Los impuestos específicos se usan para alterar decisiones que son socialmente indeseables. Si algo es más beneficioso para la sociedad que para los privados, lo subsidiamos —y es un argumento por el cual las tasas de interés del CAE están subsidiadas, tener una población marginalmente sobre educada es mejor que una sub educada—, si algo es socialmente más costoso que su costo privado, le ponemos un impuesto. ¿Cuál es el daño que nos hace la educación superior que queremos ponerle un impuesto específico? Si no hay respuesta, entonces tenemos que movernos hacia impuestos generales y, entonces, el uso alternativo de los recursos vuelve a morder fuerte. Financiar la educación superior gratuita universal con impuestos de todos es innegablemente regresivo, la tautología ya no funciona.

El día 20 de junio supimos los resultados de la prueba Simce de Lenguaje de 2º Básico. Uno de cada cuatro alumnos de nuestro sistema educativo no entiende lo que lee. Las brechas, medidas por nivel socioeconómico, son enormes. ¿Cuánto podríamos hacer por estos niños si destináramos los fondos que pagarían la universidad del 10 % más rico a ayudarlos antes de que se abran estas brechas? Existiendo estas brechas, ¿de verdad todavía pretenden convencernos que no existe un conflicto de uso alternativo de recursos?

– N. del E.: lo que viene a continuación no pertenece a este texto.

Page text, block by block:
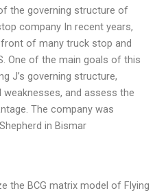
the governing structure of
company In recent years,
of many truck stop and
One of the main goals of this
J’s governing structure,
and assess the
The company was
in Bismar
the BCG matrix model of Flying
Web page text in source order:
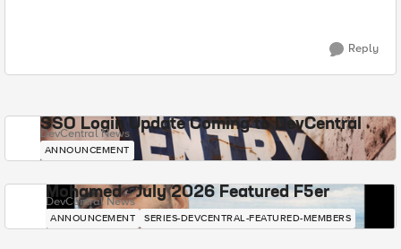
Reply
SSO Login Update Coming to DevCentral
DevCentral News
ANNOUNCEMENT
Mohamed - July 2026 Featured F5er
DevCentral News
ANNOUNCEMENT SERIES-DEVCENTRAL-FEATURED-MEMBERS
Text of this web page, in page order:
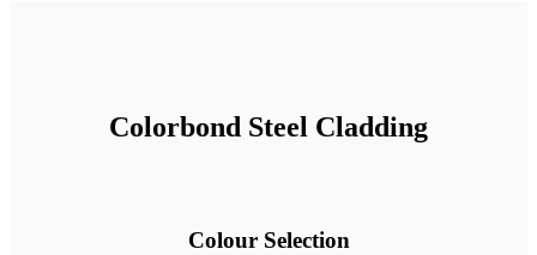
Colorbond Steel Cladding
Colour Selection
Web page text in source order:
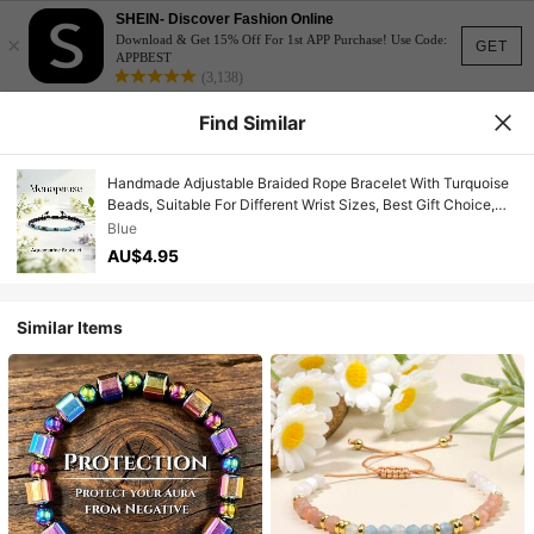
GET
×
SHEIN- Discover Fashion Online
Download & Get 15% Off For 1st APP Purchase! Use Code:
APPBEST
(3,138)
Find Similar
Handmade Adjustable Braided Rope Bracelet With Turquoise
Beads, Suitable For Different Wrist Sizes, Best Gift Choice,
Suitable For Daily Wear
Blue
AU$4.95
Similar Items
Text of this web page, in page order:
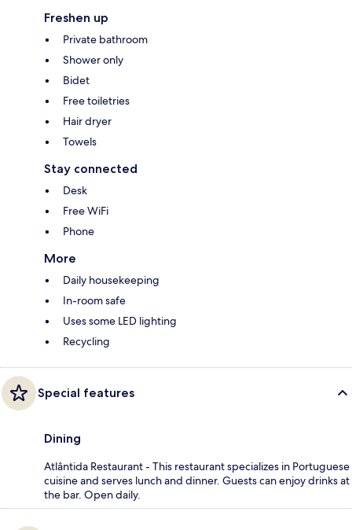
Freshen up
Private bathroom
Shower only
Bidet
Free toiletries
Hair dryer
Towels
Stay connected
Desk
Free WiFi
Phone
More
Daily housekeeping
In-room safe
Uses some LED lighting
Recycling
Special features
Dining
Atlântida Restaurant - This restaurant specializes in Portuguese
cuisine and serves lunch and dinner. Guests can enjoy drinks at
the bar. Open daily.
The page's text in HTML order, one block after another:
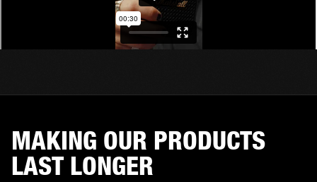
MAKING OUR PRODUCTS
LAST LONGER
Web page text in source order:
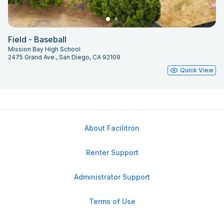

Atrapados entre lo que llaman falacias, los proponentes terminan redefiniendo gratuidad de una forma tan curiosa que, de hecho, la hacen desaparecer. Caen en una falacia. Peor aún, presentan un análisis incompleto de su propuesta olvidando premisas básicas de la economía: la gente responde a incentivos y los recursos siempre tienen usos alternativos.